### Required work
Your output should consist solely of the lines from the one with "bancada cozinha mármore [79, 343, 239, 358]" through the end of the records, reproduced exactly, both ends included.

┄┄┄┄┄┄┄┄┄┄┄┄┄┄┄┄┄┄┄┄

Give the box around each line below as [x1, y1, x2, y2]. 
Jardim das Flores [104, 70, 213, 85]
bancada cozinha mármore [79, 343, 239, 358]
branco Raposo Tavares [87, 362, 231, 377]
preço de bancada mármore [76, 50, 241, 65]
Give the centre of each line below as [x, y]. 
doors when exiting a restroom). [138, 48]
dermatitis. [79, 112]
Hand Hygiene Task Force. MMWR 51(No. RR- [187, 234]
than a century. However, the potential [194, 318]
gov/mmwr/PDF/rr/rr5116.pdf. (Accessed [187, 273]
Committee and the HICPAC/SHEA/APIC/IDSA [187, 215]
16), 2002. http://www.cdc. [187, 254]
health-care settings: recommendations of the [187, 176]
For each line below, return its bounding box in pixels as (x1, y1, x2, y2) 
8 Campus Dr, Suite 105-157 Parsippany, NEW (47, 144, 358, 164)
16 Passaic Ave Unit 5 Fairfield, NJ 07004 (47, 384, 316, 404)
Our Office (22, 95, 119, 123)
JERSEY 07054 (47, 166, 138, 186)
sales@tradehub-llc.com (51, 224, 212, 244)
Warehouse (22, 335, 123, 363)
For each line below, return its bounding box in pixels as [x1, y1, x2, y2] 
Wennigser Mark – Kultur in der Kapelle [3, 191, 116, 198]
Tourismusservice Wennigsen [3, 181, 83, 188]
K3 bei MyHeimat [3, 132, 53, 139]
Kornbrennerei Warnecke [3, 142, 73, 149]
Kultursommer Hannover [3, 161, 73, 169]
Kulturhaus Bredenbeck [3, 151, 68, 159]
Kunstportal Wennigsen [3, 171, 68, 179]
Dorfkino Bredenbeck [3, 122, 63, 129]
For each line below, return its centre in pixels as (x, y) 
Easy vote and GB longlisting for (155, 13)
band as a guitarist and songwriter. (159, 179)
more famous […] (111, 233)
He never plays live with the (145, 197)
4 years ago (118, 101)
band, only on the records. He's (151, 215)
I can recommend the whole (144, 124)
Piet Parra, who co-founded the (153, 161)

┄┄┄┄┄┄┄┄┄┄┄┄┄┄┄┄┄┄┄┄

### Written answer
bancada cozinha mármore [79, 343, 239, 358]
branco Raposo Tavares [87, 362, 231, 377]
preço de bancada mármore [76, 50, 241, 65]
Give the centre of each line below as [x, y]. 
doors when exiting a restroom). [138, 48]
dermatitis. [79, 112]
Hand Hygiene Task Force. MMWR 51(No. RR- [187, 234]
than a century. However, the potential [194, 318]
gov/mmwr/PDF/rr/rr5116.pdf. (Accessed [187, 273]
Committee and the HICPAC/SHEA/APIC/IDSA [187, 215]
16), 2002. http://www.cdc. [187, 254]
health-care settings: recommendations of the [187, 176]
For each line below, return its bounding box in pixels as (x1, y1, x2, y2) 
8 Campus Dr, Suite 105-157 Parsippany, NEW (47, 144, 358, 164)
16 Passaic Ave Unit 5 Fairfield, NJ 07004 (47, 384, 316, 404)
Our Office (22, 95, 119, 123)
JERSEY 07054 (47, 166, 138, 186)
sales@tradehub-llc.com (51, 224, 212, 244)
Warehouse (22, 335, 123, 363)
For each line below, return its bounding box in pixels as [x1, y1, x2, y2] 
Wennigser Mark – Kultur in der Kapelle [3, 191, 116, 198]
Tourismusservice Wennigsen [3, 181, 83, 188]
K3 bei MyHeimat [3, 132, 53, 139]
Kornbrennerei Warnecke [3, 142, 73, 149]
Kultursommer Hannover [3, 161, 73, 169]
Kulturhaus Bredenbeck [3, 151, 68, 159]
Kunstportal Wennigsen [3, 171, 68, 179]
Dorfkino Bredenbeck [3, 122, 63, 129]
For each line below, return its centre in pixels as (x, y) 
Easy vote and GB longlisting for (155, 13)
band as a guitarist and songwriter. (159, 179)
more famous […] (111, 233)
He never plays live with the (145, 197)
4 years ago (118, 101)
band, only on the records. He's (151, 215)
I can recommend the whole (144, 124)
Piet Parra, who co-founded the (153, 161)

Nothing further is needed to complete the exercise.